I have a foot in each camp, myself. I definitely do a combination of the two. I think that this is because I tend by nature to be a pragmatist, rather than a purist. I hide some vegetables and I ‘expose’ others. My feeling is that way you get some healthy bits into them while they are learning/acquiring the tastes for a wider range of things. It is possibly also my cooking style. We eat a lot of sauce based meals (since we had kids), and curries, both of which are easy to incorporate vegetables into.

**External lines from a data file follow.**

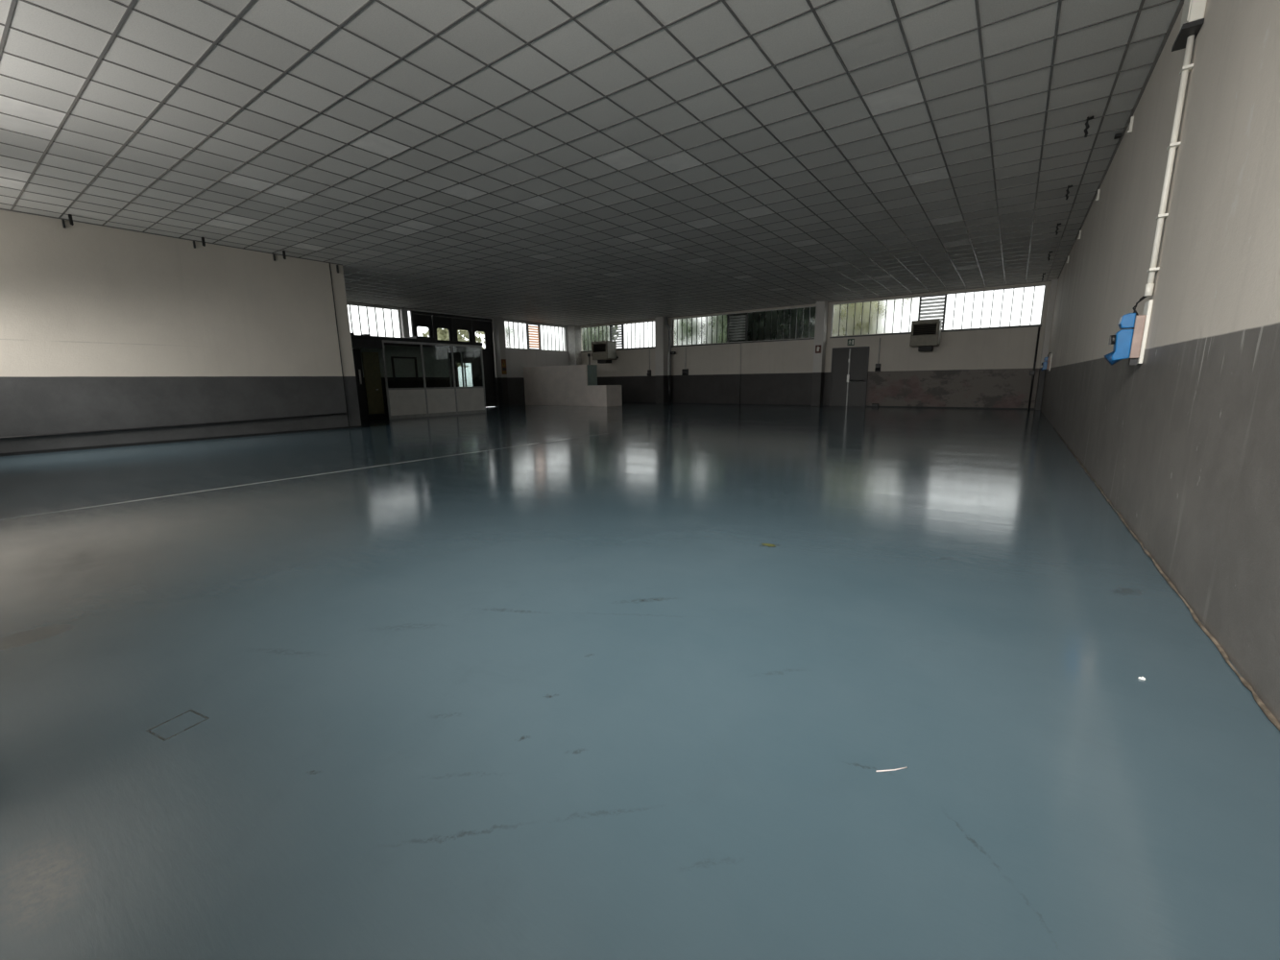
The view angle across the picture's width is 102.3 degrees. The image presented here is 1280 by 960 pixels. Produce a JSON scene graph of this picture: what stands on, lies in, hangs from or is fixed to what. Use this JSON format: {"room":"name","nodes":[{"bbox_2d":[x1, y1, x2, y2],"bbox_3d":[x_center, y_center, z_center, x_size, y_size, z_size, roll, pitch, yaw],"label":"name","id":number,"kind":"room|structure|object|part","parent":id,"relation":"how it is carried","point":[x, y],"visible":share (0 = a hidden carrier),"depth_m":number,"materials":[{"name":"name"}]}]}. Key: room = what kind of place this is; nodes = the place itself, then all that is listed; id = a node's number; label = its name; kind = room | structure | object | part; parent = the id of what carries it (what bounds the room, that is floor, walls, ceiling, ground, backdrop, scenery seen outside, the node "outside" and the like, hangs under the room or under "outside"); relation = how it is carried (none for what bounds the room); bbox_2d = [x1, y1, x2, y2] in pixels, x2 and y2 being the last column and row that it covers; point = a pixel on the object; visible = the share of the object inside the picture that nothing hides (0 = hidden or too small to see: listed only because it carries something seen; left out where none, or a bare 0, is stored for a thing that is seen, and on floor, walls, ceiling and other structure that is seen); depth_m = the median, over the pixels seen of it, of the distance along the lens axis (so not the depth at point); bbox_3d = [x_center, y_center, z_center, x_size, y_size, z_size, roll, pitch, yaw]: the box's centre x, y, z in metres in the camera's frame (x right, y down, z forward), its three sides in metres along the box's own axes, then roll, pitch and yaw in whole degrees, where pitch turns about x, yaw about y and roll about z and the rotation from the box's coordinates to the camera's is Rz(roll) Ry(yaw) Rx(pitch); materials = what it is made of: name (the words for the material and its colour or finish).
{"room":"empty warehouse","nodes":[
{"label":"empty warehouse","id":0,"kind":"room"},
{"bbox_2d":[0,209,348,453],"bbox_3d":[-10.988,-3.066,11.102,0.300,4.596,8.475,7,13,35],"label":"wall","id":1,"kind":"structure","parent":0,"point":[102,327],"depth_m":11.27,"materials":[{"name":"paint"}]},
{"bbox_2d":[0,412,346,439],"bbox_3d":[-10.735,-1.194,11.483,0.044,0.154,8.131,7,13,35],"label":"cable","id":2,"kind":"object","parent":1,"relation":"attached to","point":[167,426],"visible":1,"depth_m":11.43,"materials":[{"name":"black rubber"}]},
{"bbox_2d":[0,425,362,456],"bbox_3d":[-10.640,-0.877,11.704,0.013,0.060,8.530,7,13,35],"label":"baseboard","id":3,"kind":"structure","parent":1,"relation":"attached to","point":[357,426],"depth_m":11.58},
{"bbox_2d":[330,263,361,426],"bbox_3d":[-8.423,-3.783,14.632,0.300,4.596,0.340,7,13,35],"label":"pillar","id":4,"kind":"structure","parent":0,"point":[338,281],"depth_m":14.54,"materials":[{"name":"paint"}]},
{"bbox_2d":[346,301,568,406],"bbox_3d":[-8.936,-5.784,25.014,0.300,4.596,16.550,7,13,35],"label":"wall","id":5,"kind":"structure","parent":0,"point":[517,359],"depth_m":28.06,"materials":[{"name":"paint"}]},
{"bbox_2d":[346,303,402,338],"bbox_3d":[-11.981,-6.365,20.450,0.120,1.290,5.220,7,13,35],"label":"window","id":6,"kind":"structure","parent":5,"relation":"in","point":[374,321],"depth_m":21.63,"materials":[{"name":"clear glass"}]},
{"bbox_2d":[410,310,497,407],"bbox_3d":[-8.850,-5.694,25.007,0.105,4.420,4.430,7,13,35],"label":"door","id":7,"kind":"structure","parent":5,"relation":"in","point":[432,322],"depth_m":25.46,"materials":[{"name":"metal"}]},
{"bbox_2d":[504,320,567,351],"bbox_3d":[-5.868,-8.016,28.876,0.160,1.410,5.060,7,13,35],"label":"window","id":8,"kind":"structure","parent":5,"relation":"in","point":[517,334],"depth_m":28.86,"materials":[{"name":"clear glass"}]},
{"bbox_3d":[-5.937,-7.996,28.780,0.160,1.350,0.940,7,13,35],"label":"louvre frame","id":9,"kind":"part","parent":8,"relation":"part of","materials":[{"name":"metal"}]},
{"bbox_2d":[491,316,508,406],"bbox_3d":[-7.286,-6.106,26.828,0.450,4.496,0.435,7,13,35],"label":"pillar","id":10,"kind":"structure","parent":0,"point":[497,323],"depth_m":26.68,"materials":[{"name":"paint"}]},
{"bbox_2d":[501,359,507,374],"bbox_3d":[-7.067,-5.884,26.761,0.025,0.760,0.300,7,13,35],"label":"safety sign","id":11,"kind":"object","parent":10,"relation":"attached to","point":[503,361],"visible":1,"depth_m":26.75,"materials":[{"name":"black plastic"}]},
{"bbox_2d":[567,325,580,365],"bbox_3d":[-3.924,-6.993,31.178,0.580,4.496,0.498,7,13,35],"label":"column","id":12,"kind":"structure","parent":0,"point":[573,331],"depth_m":30.77,"materials":[{"name":"white paint"}]},
{"bbox_2d":[0,0,1183,326],"bbox_3d":[-1.954,-6.198,14.596,23.500,0.213,25.550,7,13,35],"label":"ceiling","id":13,"kind":"structure","parent":0,"point":[559,162],"depth_m":6.95,"materials":[{"name":"tile"}]},
{"bbox_2d":[68,214,73,225],"bbox_3d":[-10.832,-4.948,9.807,0.060,0.198,0.056,7,13,35],"label":"ceiling hook","id":14,"kind":"object","parent":13,"relation":"hanging from","point":[69,215],"visible":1,"depth_m":9.79,"materials":[{"name":"metal"}]},
{"bbox_3d":[-10.832,-4.966,9.804,0.060,0.163,0.044,7,13,35],"label":"rod","id":15,"kind":"part","parent":14,"relation":"part of","materials":[{"name":"metal"}]},
{"bbox_2d":[200,237,205,246],"bbox_3d":[-9.666,-5.274,11.412,0.060,0.198,0.056,7,13,35],"label":"ceiling hook","id":16,"kind":"object","parent":13,"relation":"hanging from","point":[203,238],"visible":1,"depth_m":11.39,"materials":[{"name":"metal"}]},
{"bbox_2d":[329,263,349,426],"bbox_3d":[-8.394,-3.714,14.402,0.019,4.406,0.022,7,13,35],"label":"pipe","id":17,"kind":"object","parent":13,"relation":"hanging from","point":[329,263],"visible":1,"depth_m":14.38,"materials":[{"name":"grey metal"}]},
{"bbox_2d":[1065,185,1072,199],"bbox_3d":[7.501,-5.028,9.012,0.090,0.233,0.076,7,13,35],"label":"ceiling hook","id":18,"kind":"object","parent":13,"relation":"hanging from","point":[1067,190],"visible":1,"depth_m":9.01,"materials":[{"name":"metal"}]},
{"bbox_2d":[1084,116,1093,137],"bbox_3d":[5.767,-4.543,6.625,0.090,0.233,0.076,7,13,35],"label":"ceiling hook","id":19,"kind":"object","parent":13,"relation":"hanging from","point":[1091,117],"visible":1,"depth_m":6.62,"materials":[{"name":"metal"}]},
{"bbox_2d":[1113,133,1122,139],"bbox_3d":[6.582,-4.735,7.096,0.070,0.037,0.100,7,13,35],"label":"clip","id":20,"kind":"object","parent":13,"relation":"attached to","point":[1118,135],"visible":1,"depth_m":7.08,"materials":[{"name":"metal"}]},
{"bbox_2d":[0,402,1279,959],"bbox_3d":[-1.892,-1.633,15.479,23.500,0.120,25.550,7,13,35],"label":"floor","id":21,"kind":"structure","parent":0,"point":[514,682],"depth_m":2.02,"materials":[{"name":"blue paint"}]},
{"bbox_2d":[350,335,486,420],"bbox_3d":[-9.416,-3.858,19.660,2.620,2.860,6.480,7,13,35],"label":"booth","id":22,"kind":"object","parent":21,"relation":"on","point":[396,377],"visible":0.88,"depth_m":20.14,"materials":[{"name":"grey metal"}]},
{"bbox_3d":[-9.579,-3.472,18.516,0.040,2.180,0.580,7,13,35],"label":"door","id":23,"kind":"part","parent":22,"relation":"part of","materials":[{"name":"green paint"}]},
{"bbox_3d":[-9.580,-4.360,21.055,0.040,1.320,1.080,7,13,35],"label":"frame","id":24,"kind":"part","parent":22,"relation":"part of","materials":[{"name":"black plastic"}]},
{"bbox_3d":[-8.515,-2.855,18.915,0.030,0.910,1.410,7,13,35],"label":"panel","id":25,"kind":"part","parent":22,"relation":"part of","materials":[{"name":"grey laminate"}]},
{"bbox_2d":[405,336,435,339],"bbox_3d":[-8.516,-5.461,19.983,0.800,0.139,0.800,7,13,35],"label":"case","id":26,"kind":"object","parent":22,"relation":"on","point":[414,337],"visible":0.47,"depth_m":19.68,"materials":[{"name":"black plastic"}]},
{"bbox_3d":[-7.715,-3.079,20.016,0.030,0.910,1.230,7,13,35],"label":"panel","id":27,"kind":"part","parent":22,"relation":"part of","materials":[{"name":"grey laminate"}]},
{"bbox_3d":[-6.935,-3.297,21.090,0.030,0.910,1.340,7,13,35],"label":"panel","id":28,"kind":"part","parent":22,"relation":"part of","materials":[{"name":"grey laminate"}]},
{"bbox_2d":[523,364,622,407],"bbox_3d":[-3.664,-5.000,27.299,5.828,2.050,1.240,7,13,35],"label":"stepped base","id":29,"kind":"object","parent":21,"relation":"on","point":[573,385],"visible":0.96,"depth_m":26.58,"materials":[{"name":"white paint"}]},
{"bbox_3d":[-2.409,-5.301,26.076,0.014,1.008,0.720,7,13,35],"label":"panel","id":30,"kind":"part","parent":29,"relation":"part of","materials":[{"name":"grey paint"}]},
{"bbox_2d":[665,316,676,404],"bbox_3d":[1.592,-6.302,27.238,0.595,4.490,0.182,7,13,35],"label":"downpipe","id":31,"kind":"object","parent":21,"relation":"on","point":[670,352],"visible":1,"depth_m":27.17,"materials":[{"name":"grey metal"}]},
{"bbox_2d":[761,543,775,547],"bbox_3d":[0.981,0.492,3.934,0.120,0.013,0.052,7,13,35],"label":"fallen leaf","id":32,"kind":"object","parent":21,"relation":"on","point":[765,544],"visible":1,"depth_m":3.92,"materials":[{"name":"plant"}]},
{"bbox_2d":[876,767,907,772],"bbox_3d":[0.816,0.937,1.667,0.106,0.004,0.007,-2,11,-8],"label":"straw","id":33,"kind":"object","parent":21,"relation":"on","point":[902,767],"visible":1,"depth_m":1.66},
{"bbox_2d":[654,316,668,404],"bbox_3d":[1.167,-6.371,27.606,0.520,4.496,0.498,7,13,35],"label":"pillar","id":34,"kind":"structure","parent":0,"point":[661,329],"depth_m":27.42,"materials":[{"name":"paint"}]},
{"bbox_2d":[579,281,1050,408],"bbox_3d":[5.277,-6.011,25.196,23.200,4.596,0.300,7,13,35],"label":"wall","id":35,"kind":"structure","parent":0,"point":[983,368],"depth_m":21.93,"materials":[{"name":"paint"}]},
{"bbox_2d":[591,340,618,363],"bbox_3d":[-1.946,-7.247,29.314,1.120,1.190,1.099,7,13,35],"label":"heater","id":36,"kind":"object","parent":35,"relation":"attached to","point":[603,351],"visible":1,"depth_m":28.93,"materials":[{"name":"grey metal"}]},
{"bbox_2d":[593,344,605,351],"bbox_3d":[-2.221,-7.406,28.912,0.910,0.383,0.130,7,13,35],"label":"grille","id":37,"kind":"object","parent":36,"relation":"attached to","point":[596,348],"depth_m":28.99,"materials":[{"name":"black metal"}]},
{"bbox_3d":[-1.571,-7.265,28.882,0.018,0.880,0.730,7,13,35],"label":"panel","id":38,"kind":"part","parent":36,"relation":"part of","materials":[{"name":"grey metal"}]},
{"bbox_2d":[579,320,654,351],"bbox_3d":[-1.340,-8.182,29.474,5.600,1.390,0.160,7,13,35],"label":"window","id":39,"kind":"structure","parent":35,"relation":"in","point":[641,334],"depth_m":29.16,"materials":[{"name":"clear glass"}]},
{"bbox_3d":[-1.323,-8.180,29.462,0.900,1.330,0.160,7,13,35],"label":"louvre frame","id":40,"kind":"part","parent":39,"relation":"part of","materials":[{"name":"metal"}]},
{"bbox_2d":[580,347,654,352],"bbox_3d":[-1.380,-7.461,29.543,5.600,0.050,0.050,7,13,35],"label":"sill","id":41,"kind":"structure","parent":35,"relation":"attached to","point":[640,348],"depth_m":28.90,"materials":[{"name":"concrete"}]},
{"bbox_2d":[647,351,651,376],"bbox_3d":[0.474,-6.473,28.280,0.200,1.500,0.192,7,13,35],"label":"wall socket","id":42,"kind":"object","parent":35,"relation":"attached to","point":[649,370],"visible":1,"depth_m":28.35,"materials":[{"name":"black plastic"}]},
{"bbox_2d":[681,368,688,375],"bbox_3d":[2.348,-6.244,26.966,0.340,1.500,0.192,7,13,35],"label":"wall socket","id":43,"kind":"object","parent":35,"relation":"attached to","point":[685,372],"visible":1,"depth_m":27.05,"materials":[{"name":"black plastic"}]},
{"bbox_2d":[739,343,741,404],"bbox_3d":[4.932,-5.202,25.370,0.052,2.950,0.052,-8,13,-31],"label":"conduit","id":44,"kind":"object","parent":35,"relation":"attached to","point":[740,344],"visible":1,"depth_m":25.33,"materials":[{"name":"metal"}]},
{"bbox_2d":[671,338,814,347],"bbox_3d":[4.754,-6.712,25.239,7.600,0.050,0.050,7,13,35],"label":"sill","id":45,"kind":"structure","parent":35,"relation":"attached to","point":[807,338],"depth_m":24.95,"materials":[{"name":"concrete"}]},
{"bbox_2d":[671,305,816,346],"bbox_3d":[4.794,-7.433,25.170,7.600,1.390,0.160,7,13,35],"label":"window","id":46,"kind":"structure","parent":35,"relation":"in","point":[796,323],"depth_m":24.86,"materials":[{"name":"clear glass"}]},
{"bbox_3d":[4.757,-7.437,25.196,1.030,1.330,0.160,7,13,35],"label":"louvre frame","id":47,"kind":"part","parent":46,"relation":"part of","materials":[{"name":"metal"}]},
{"bbox_2d":[622,401,1034,410],"bbox_3d":[5.338,-3.739,25.417,22.900,0.050,0.011,7,13,35],"label":"baseboard","id":48,"kind":"structure","parent":35,"relation":"attached to","point":[622,401],"depth_m":22.19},
{"bbox_2d":[828,346,869,407],"bbox_3d":[9.088,-4.481,22.460,1.520,2.530,0.140,7,13,35],"label":"door","id":49,"kind":"structure","parent":35,"relation":"in","point":[842,365],"depth_m":22.45,"materials":[{"name":"grey metal"}]},
{"bbox_2d":[847,338,854,345],"bbox_3d":[9.100,-5.938,22.224,0.280,0.280,0.031,7,13,35],"label":"exit sign","id":50,"kind":"object","parent":35,"relation":"attached to","point":[851,342],"visible":1,"depth_m":22.20,"materials":[{"name":"green plastic"}]},
{"bbox_2d":[874,338,880,371],"bbox_3d":[10.005,-5.245,21.606,0.200,1.370,0.192,7,13,35],"label":"wall socket","id":51,"kind":"object","parent":35,"relation":"attached to","point":[878,366],"visible":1,"depth_m":21.66,"materials":[{"name":"black plastic"}]},
{"bbox_2d":[909,318,941,351],"bbox_3d":[11.220,-5.648,20.231,0.970,1.150,0.849,7,13,35],"label":"heater","id":52,"kind":"object","parent":35,"relation":"attached to","point":[926,334],"visible":1,"depth_m":19.94,"materials":[{"name":"grey metal"}]},
{"bbox_2d":[913,324,936,335],"bbox_3d":[11.018,-5.821,19.930,0.760,0.364,0.130,7,13,35],"label":"grille","id":53,"kind":"object","parent":52,"relation":"attached to","point":[918,329],"depth_m":19.97,"materials":[{"name":"black metal"}]},
{"bbox_3d":[11.563,-5.681,19.882,0.018,0.840,0.580,7,13,35],"label":"panel","id":54,"kind":"part","parent":52,"relation":"part of","materials":[{"name":"grey metal"}]},
{"bbox_2d":[829,324,1041,338],"bbox_3d":[11.384,-5.902,20.587,7.400,0.050,0.050,7,13,35],"label":"sill","id":55,"kind":"structure","parent":35,"relation":"attached to","point":[1040,325],"depth_m":19.94,"materials":[{"name":"metal"}]},
{"bbox_2d":[830,284,1046,337],"bbox_3d":[11.424,-6.623,20.518,7.400,1.390,0.160,7,13,35],"label":"window","id":56,"kind":"structure","parent":35,"relation":"in","point":[1023,305],"depth_m":20.07,"materials":[{"name":"clear glass"}]},
{"bbox_3d":[11.562,-6.606,20.421,0.920,1.330,0.160,7,13,35],"label":"louvre frame","id":57,"kind":"part","parent":56,"relation":"part of","materials":[{"name":"metal"}]},
{"bbox_2d":[1027,326,1040,410],"bbox_3d":[14.307,-4.053,18.775,0.160,2.950,0.087,7,13,35],"label":"pipe","id":58,"kind":"object","parent":35,"relation":"attached to","point":[1031,373],"visible":1,"depth_m":18.74,"materials":[{"name":"black plastic"}]},
{"bbox_2d":[811,300,828,406],"bbox_3d":[7.957,-5.541,22.842,0.390,4.496,0.498,7,13,35],"label":"column","id":59,"kind":"structure","parent":0,"point":[821,311],"depth_m":22.66,"materials":[{"name":"paint"}]},
{"bbox_2d":[815,344,821,353],"bbox_3d":[7.808,-5.735,22.579,0.250,0.340,0.028,7,13,35],"label":"sign","id":60,"kind":"object","parent":59,"relation":"attached to","point":[817,348],"visible":1,"depth_m":22.57,"materials":[{"name":"plastic"}]},
{"bbox_2d":[1034,278,1058,410],"bbox_3d":[14.455,-4.761,18.355,0.180,4.496,0.378,7,13,35],"label":"pillar corner","id":61,"kind":"structure","parent":0,"point":[1053,283],"depth_m":18.17,"materials":[{"name":"paint"}]},
{"bbox_2d":[1040,0,1279,723],"bbox_3d":[7.525,-2.794,8.402,0.300,4.596,25.550,7,13,35],"label":"wall","id":62,"kind":"structure","parent":0,"point":[1183,443],"depth_m":3.22,"materials":[{"name":"paint"}]},
{"bbox_2d":[1040,352,1052,371],"bbox_3d":[12.805,-3.731,16.251,0.254,0.595,0.190,7,13,35],"label":"socket","id":63,"kind":"object","parent":62,"relation":"attached to","point":[1047,364],"visible":1,"depth_m":16.19,"materials":[{"name":"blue plastic"}]},
{"bbox_2d":[1041,361,1047,369],"bbox_3d":[12.790,-3.613,16.286,0.118,0.268,0.140,7,13,35],"label":"switch","id":64,"kind":"object","parent":63,"relation":"attached to","point":[1045,364],"depth_m":16.23,"materials":[{"name":"blue plastic"}]},
{"bbox_2d":[1094,189,1100,201],"bbox_3d":[8.038,-5.006,9.051,0.043,0.180,0.050,7,13,35],"label":"wall bracket","id":65,"kind":"object","parent":62,"relation":"attached to","point":[1098,190],"visible":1,"depth_m":9.03,"materials":[{"name":"beige plastic"}]},
{"bbox_2d":[1103,296,1153,365],"bbox_3d":[4.314,-1.321,4.570,0.254,0.595,0.190,7,13,35],"label":"socket","id":66,"kind":"object","parent":62,"relation":"attached to","point":[1131,343],"visible":0.98,"depth_m":4.51,"materials":[{"name":"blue plastic"}]},
{"bbox_2d":[1108,335,1115,344],"bbox_3d":[4.247,-1.260,4.625,0.051,0.086,0.084,7,13,35],"label":"switch","id":67,"kind":"object","parent":66,"relation":"attached to","point":[1112,340],"depth_m":4.61,"materials":[{"name":"black plastic"}]},
{"bbox_2d":[1111,329,1134,361],"bbox_3d":[4.300,-1.204,4.605,0.118,0.268,0.140,7,13,35],"label":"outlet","id":68,"kind":"object","parent":66,"relation":"attached to","point":[1123,341],"depth_m":4.55,"materials":[{"name":"blue plastic"}]},
{"bbox_2d":[1118,313,1135,329],"bbox_3d":[4.306,-1.406,4.559,0.095,0.125,0.120,7,13,35],"label":"outlet","id":69,"kind":"object","parent":66,"relation":"attached to","point":[1127,321],"depth_m":4.51,"materials":[{"name":"blue plastic"}]},
{"bbox_3d":[4.408,-1.288,4.509,0.026,0.530,0.190,7,13,35],"label":"mounting plate","id":70,"kind":"part","parent":66,"relation":"part of","materials":[{"name":"beige plastic"}]},
{"bbox_2d":[1126,116,1134,134],"bbox_3d":[6.183,-4.478,6.499,0.043,0.180,0.050,7,13,35],"label":"wall bracket","id":71,"kind":"object","parent":62,"relation":"attached to","point":[1129,131],"visible":1,"depth_m":6.48,"materials":[{"name":"beige plastic"}]},
{"bbox_2d":[1053,427,1279,730],"bbox_3d":[5.475,-0.016,6.245,0.032,0.023,15.528,7,13,35],"label":"baseboard","id":72,"kind":"structure","parent":62,"relation":"attached to","point":[1266,711],"depth_m":2.50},
{"bbox_2d":[1143,35,1194,296],"bbox_3d":[4.335,-2.525,4.220,0.061,1.940,0.105,7,13,35],"label":"conduit pipe","id":73,"kind":"object","parent":62,"relation":"attached to","point":[1187,67],"visible":1,"depth_m":4.21,"materials":[{"name":"beige plastic"}]},
{"bbox_2d":[1171,0,1207,51],"bbox_3d":[4.305,-3.668,4.025,0.113,0.380,0.350,7,13,35],"label":"junction box","id":74,"kind":"object","parent":62,"relation":"attached to","point":[1194,11],"visible":0.9,"depth_m":3.95,"materials":[{"name":"beige plastic"}]},
{"bbox_3d":[4.278,-3.690,4.034,0.009,0.300,0.280,7,13,35],"label":"lid","id":75,"kind":"part","parent":74,"relation":"part of","materials":[{"name":"beige plastic"}]},
{"label":"outside","id":76,"kind":"structure","parent":0,"visible":0},
{"bbox_3d":[19.225,-7.202,43.644,100.000,0.160,45.680,7,13,35],"label":"ground","id":77,"kind":"structure","parent":76,"visible":0},
{"bbox_2d":[728,313,746,341],"bbox_3d":[7.571,-8.851,28.518,6.136,9.144,7.172,7,13,35],"label":"tree","id":78,"kind":"object","parent":77,"relation":"on","point":[739,314],"visible":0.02,"depth_m":27.82,"materials":[{"name":"green plant"}]},
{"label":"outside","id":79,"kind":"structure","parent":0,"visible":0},
{"bbox_3d":[-35.160,-2.191,21.527,37.680,0.160,54.300,7,13,35],"label":"ground","id":80,"kind":"structure","parent":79,"visible":0},
{"bbox_2d":[421,328,484,386],"bbox_3d":[-12.313,-8.329,33.499,4.124,6.756,5.501,1,11,8],"label":"tree","id":81,"kind":"object","parent":80,"relation":"on","point":[443,334],"visible":0.19,"depth_m":32.00,"materials":[{"name":"green plant"}]}
]}

Mr five will happily eat peas, corn, broccoli, (and ‘white brocolli’). So I definitely don’t hide any of these.
But there are some things Mr five will not eat. At three and a half I had the audacity to serve him a salad. He looked at the plate and then at me and earnestly explained that he “did not eat leaves Mummy”. It made me giggle at the time, but he has stuck to this resolution. Mr five will pick out (with his fingers!) eggplants, courgettes, mushrooms, onions and carrots (but he will eat raw carrot sticks, go figure?) if he can identify them in a meal. This is despite much exposure to them over several years. So I have learnt to add these early to the cooking process to things such as bolognese or casserole type meals, so they cook down and become indistinguishable when eaten.
How do you sneak the good stuff in?
There are a number of other things that can be “snuck” into meals, depending what you are making. Here are some ideas on ways to sneak the good stuff in:
- tinned tomatoes and finely diced onion are key to so many meals
- finely grated carrot into all tomato based pasta sauces
- spinach wilts down to nothing when added in near the end
- grated apple, pear, carrot or courgette into baking or into burger patties or homemade nuggets
- finely sliced eggplant (grate for curries for the grown-ups, makes a great sauce so less calories)chopped prunes or apricot
- tinned chick peas or lentils into meat sauces
- ground nuts, eg almonds (or even some LSA) into baking, on top of cereal and in sauces
These things add variety and potentially make your meals go that little bit further whilst allowing you to up the vegetable head count on the plate a little, by stealth.
When it comes time to serve I will hopefully have added something he will eat along side it (broccoli, corn, peas or “white broccoli”). Doing it this way I know that even if he makes a big deal about the side vegetables that he will at least had had some roughage and coloured vegetables.